-- Task to carry out --
For this exercise, return exactly the lines of the material below that begin at the one with "from Hobbiton! I’m hoping to negotiate" and stop after the one with "future features, and added loads of new".

═════ Available data

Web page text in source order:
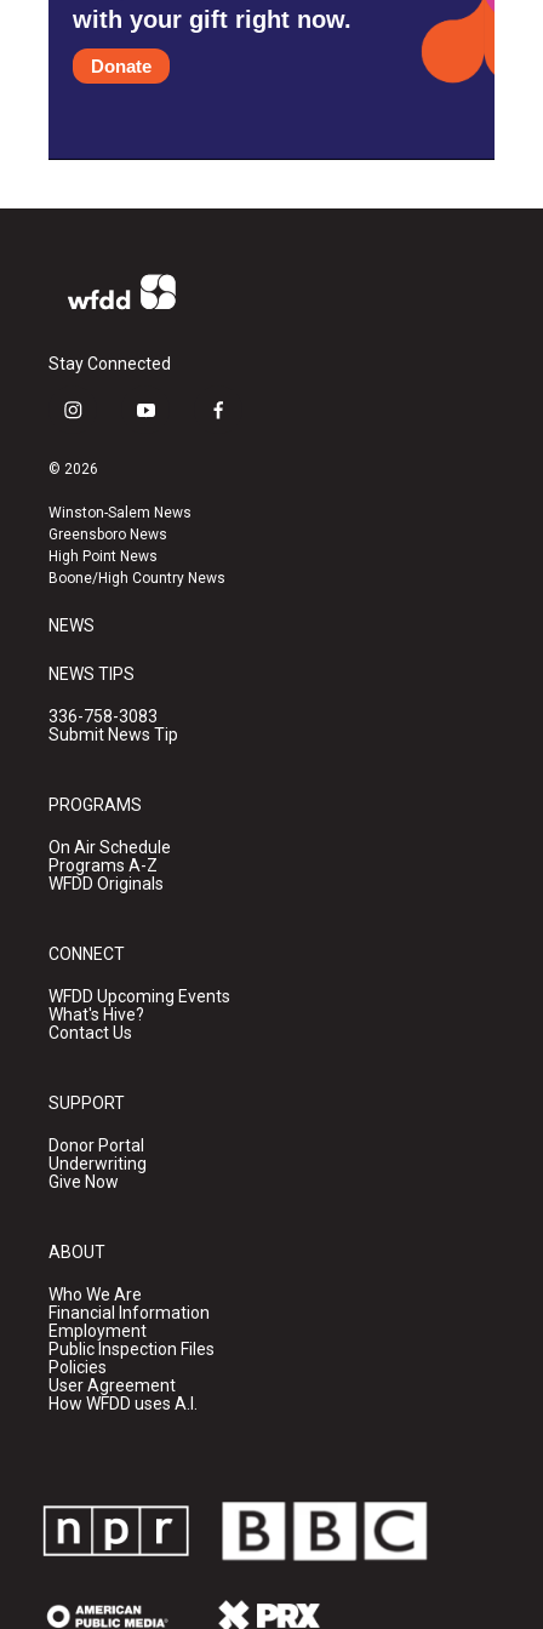
with your gift right now.
Donate
Stay Connected
i
s
a
g
r
a
y
u
b
e
f
k
© 2026
Winston-Salem News
Greensboro News
High Point News
Boone/High Country News
NEWS
NEWS TIPS
336-758-3083
Submit News Tip
PROGRAMS
On Air Schedule
Programs A-Z
WFDD Originals
CONNECT
WFDD Upcoming Events
What's Hive?
Contact Us
SUPPORT
Donor Portal
Underwriting
Give Now
ABOUT
Who We Are
Financial Information
Employment
Public Inspection Files
Policies
User Agreement
How WFDD uses A.I.
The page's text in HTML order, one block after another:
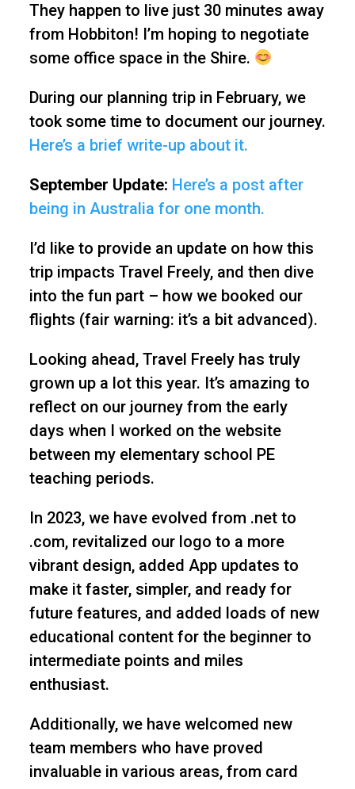
They happen to live just 30 minutes away
from Hobbiton! I’m hoping to negotiate
some office space in the Shire.
During our planning trip in February, we
took some time to document our journey.
Here’s a brief write-up about it.
September Update: Here’s a post after
being in Australia for one month.
I’d like to provide an update on how this
trip impacts Travel Freely, and then dive
into the fun part – how we booked our
flights (fair warning: it’s a bit advanced).
Looking ahead, Travel Freely has truly
grown up a lot this year. It’s amazing to
reflect on our journey from the early
days when I worked on the website
between my elementary school PE
teaching periods.
In 2023, we have evolved from .net to
.com, revitalized our logo to a more
vibrant design, added App updates to
make it faster, simpler, and ready for
future features, and added loads of new
educational content for the beginner to
intermediate points and miles
enthusiast.
Additionally, we have welcomed new
team members who have proved
invaluable in various areas, from card

══════════

-- Written reply --
from Hobbiton! I’m hoping to negotiate
some office space in the Shire.
During our planning trip in February, we
took some time to document our journey.
Here’s a brief write-up about it.
September Update: Here’s a post after
being in Australia for one month.
I’d like to provide an update on how this
trip impacts Travel Freely, and then dive
into the fun part – how we booked our
flights (fair warning: it’s a bit advanced).
Looking ahead, Travel Freely has truly
grown up a lot this year. It’s amazing to
reflect on our journey from the early
days when I worked on the website
between my elementary school PE
teaching periods.
In 2023, we have evolved from .net to
.com, revitalized our logo to a more
vibrant design, added App updates to
make it faster, simpler, and ready for
future features, and added loads of new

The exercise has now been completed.